EXTRACTED MATERIAL ->

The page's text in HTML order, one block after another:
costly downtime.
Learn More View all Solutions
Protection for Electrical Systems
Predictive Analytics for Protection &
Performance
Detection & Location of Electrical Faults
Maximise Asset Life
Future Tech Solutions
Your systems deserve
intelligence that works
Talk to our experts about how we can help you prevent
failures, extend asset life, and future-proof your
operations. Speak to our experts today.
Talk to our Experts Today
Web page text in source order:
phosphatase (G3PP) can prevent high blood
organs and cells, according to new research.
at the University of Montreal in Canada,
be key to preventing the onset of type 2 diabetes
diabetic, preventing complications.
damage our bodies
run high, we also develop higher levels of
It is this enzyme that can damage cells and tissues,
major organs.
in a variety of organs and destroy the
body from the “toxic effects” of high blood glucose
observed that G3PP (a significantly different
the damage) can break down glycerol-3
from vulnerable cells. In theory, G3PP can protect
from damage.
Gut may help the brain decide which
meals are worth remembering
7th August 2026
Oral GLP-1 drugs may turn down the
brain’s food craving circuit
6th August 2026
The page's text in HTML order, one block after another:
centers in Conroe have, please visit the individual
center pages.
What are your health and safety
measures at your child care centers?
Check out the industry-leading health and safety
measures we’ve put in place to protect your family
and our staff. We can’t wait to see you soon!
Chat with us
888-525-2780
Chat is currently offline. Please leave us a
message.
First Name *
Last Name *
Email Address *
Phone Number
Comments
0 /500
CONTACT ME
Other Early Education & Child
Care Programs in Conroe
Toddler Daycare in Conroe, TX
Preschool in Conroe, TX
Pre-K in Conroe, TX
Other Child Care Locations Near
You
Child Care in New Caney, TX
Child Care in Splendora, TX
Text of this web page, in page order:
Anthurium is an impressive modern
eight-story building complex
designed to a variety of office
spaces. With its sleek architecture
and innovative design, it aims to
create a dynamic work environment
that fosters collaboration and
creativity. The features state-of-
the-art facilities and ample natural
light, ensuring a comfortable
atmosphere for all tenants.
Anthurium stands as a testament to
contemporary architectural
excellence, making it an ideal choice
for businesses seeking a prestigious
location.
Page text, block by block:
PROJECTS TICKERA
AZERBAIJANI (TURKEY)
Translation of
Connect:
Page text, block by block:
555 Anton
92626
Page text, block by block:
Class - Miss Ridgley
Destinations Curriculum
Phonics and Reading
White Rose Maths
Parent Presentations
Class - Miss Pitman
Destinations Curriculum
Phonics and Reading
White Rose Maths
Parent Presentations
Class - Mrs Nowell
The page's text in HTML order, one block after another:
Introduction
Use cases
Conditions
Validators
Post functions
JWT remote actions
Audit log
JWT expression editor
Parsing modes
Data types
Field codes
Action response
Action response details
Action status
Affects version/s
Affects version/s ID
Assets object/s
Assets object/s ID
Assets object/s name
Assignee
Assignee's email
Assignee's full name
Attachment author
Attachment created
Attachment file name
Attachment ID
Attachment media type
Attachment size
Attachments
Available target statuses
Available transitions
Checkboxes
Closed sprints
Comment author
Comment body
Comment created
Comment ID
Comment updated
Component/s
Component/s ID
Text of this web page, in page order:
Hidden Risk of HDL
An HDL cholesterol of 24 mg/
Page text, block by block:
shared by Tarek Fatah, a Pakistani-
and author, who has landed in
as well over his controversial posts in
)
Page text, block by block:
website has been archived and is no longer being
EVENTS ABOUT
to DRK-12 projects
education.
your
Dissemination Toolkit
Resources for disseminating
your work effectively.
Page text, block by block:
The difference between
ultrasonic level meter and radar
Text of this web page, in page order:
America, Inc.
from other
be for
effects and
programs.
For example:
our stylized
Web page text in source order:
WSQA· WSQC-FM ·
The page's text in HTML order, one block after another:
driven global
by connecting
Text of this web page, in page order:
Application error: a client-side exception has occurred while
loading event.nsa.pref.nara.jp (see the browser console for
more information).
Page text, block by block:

AIM OF THE TASK ->
An exact copy of every entry is what is needed here.

PROBLEM SOLUTION ->
The page's text in HTML order, one block after another:
costly downtime.
Learn More View all Solutions
Protection for Electrical Systems
Predictive Analytics for Protection &
Performance
Detection & Location of Electrical Faults
Maximise Asset Life
Future Tech Solutions
Your systems deserve
intelligence that works
Talk to our experts about how we can help you prevent
failures, extend asset life, and future-proof your
operations. Speak to our experts today.
Talk to our Experts Today
Web page text in source order:
phosphatase (G3PP) can prevent high blood
organs and cells, according to new research.
at the University of Montreal in Canada,
be key to preventing the onset of type 2 diabetes
diabetic, preventing complications.
damage our bodies
run high, we also develop higher levels of
It is this enzyme that can damage cells and tissues,
major organs.
in a variety of organs and destroy the
body from the “toxic effects” of high blood glucose
observed that G3PP (a significantly different
the damage) can break down glycerol-3
from vulnerable cells. In theory, G3PP can protect
from damage.
Gut may help the brain decide which
meals are worth remembering
7th August 2026
Oral GLP-1 drugs may turn down the
brain’s food craving circuit
6th August 2026
The page's text in HTML order, one block after another:
centers in Conroe have, please visit the individual
center pages.
What are your health and safety
measures at your child care centers?
Check out the industry-leading health and safety
measures we’ve put in place to protect your family
and our staff. We can’t wait to see you soon!
Chat with us
888-525-2780
Chat is currently offline. Please leave us a
message.
First Name *
Last Name *
Email Address *
Phone Number
Comments
0 /500
CONTACT ME
Other Early Education & Child
Care Programs in Conroe
Toddler Daycare in Conroe, TX
Preschool in Conroe, TX
Pre-K in Conroe, TX
Other Child Care Locations Near
You
Child Care in New Caney, TX
Child Care in Splendora, TX
Text of this web page, in page order:
Anthurium is an impressive modern
eight-story building complex
designed to a variety of office
spaces. With its sleek architecture
and innovative design, it aims to
create a dynamic work environment
that fosters collaboration and
creativity. The features state-of-
the-art facilities and ample natural
light, ensuring a comfortable
atmosphere for all tenants.
Anthurium stands as a testament to
contemporary architectural
excellence, making it an ideal choice
for businesses seeking a prestigious
location.
Page text, block by block:
PROJECTS TICKERA
AZERBAIJANI (TURKEY)
Translation of
Connect:
Page text, block by block:
555 Anton
92626
Page text, block by block:
Class - Miss Ridgley
Destinations Curriculum
Phonics and Reading
White Rose Maths
Parent Presentations
Class - Miss Pitman
Destinations Curriculum
Phonics and Reading
White Rose Maths
Parent Presentations
Class - Mrs Nowell
The page's text in HTML order, one block after another:
Introduction
Use cases
Conditions
Validators
Post functions
JWT remote actions
Audit log
JWT expression editor
Parsing modes
Data types
Field codes
Action response
Action response details
Action status
Affects version/s
Affects version/s ID
Assets object/s
Assets object/s ID
Assets object/s name
Assignee
Assignee's email
Assignee's full name
Attachment author
Attachment created
Attachment file name
Attachment ID
Attachment media type
Attachment size
Attachments
Available target statuses
Available transitions
Checkboxes
Closed sprints
Comment author
Comment body
Comment created
Comment ID
Comment updated
Component/s
Component/s ID
Text of this web page, in page order:
Hidden Risk of HDL
An HDL cholesterol of 24 mg/
Page text, block by block:
shared by Tarek Fatah, a Pakistani-
and author, who has landed in
as well over his controversial posts in
)
Page text, block by block:
website has been archived and is no longer being
EVENTS ABOUT
to DRK-12 projects
education.
your
Dissemination Toolkit
Resources for disseminating
your work effectively.
Page text, block by block:
The difference between
ultrasonic level meter and radar
Text of this web page, in page order:
America, Inc.
from other
be for
effects and
programs.
For example:
our stylized
Web page text in source order:
WSQA· WSQC-FM ·
The page's text in HTML order, one block after another:
driven global
by connecting
Text of this web page, in page order:
Application error: a client-side exception has occurred while
loading event.nsa.pref.nara.jp (see the browser console for
more information).
Page text, block by block:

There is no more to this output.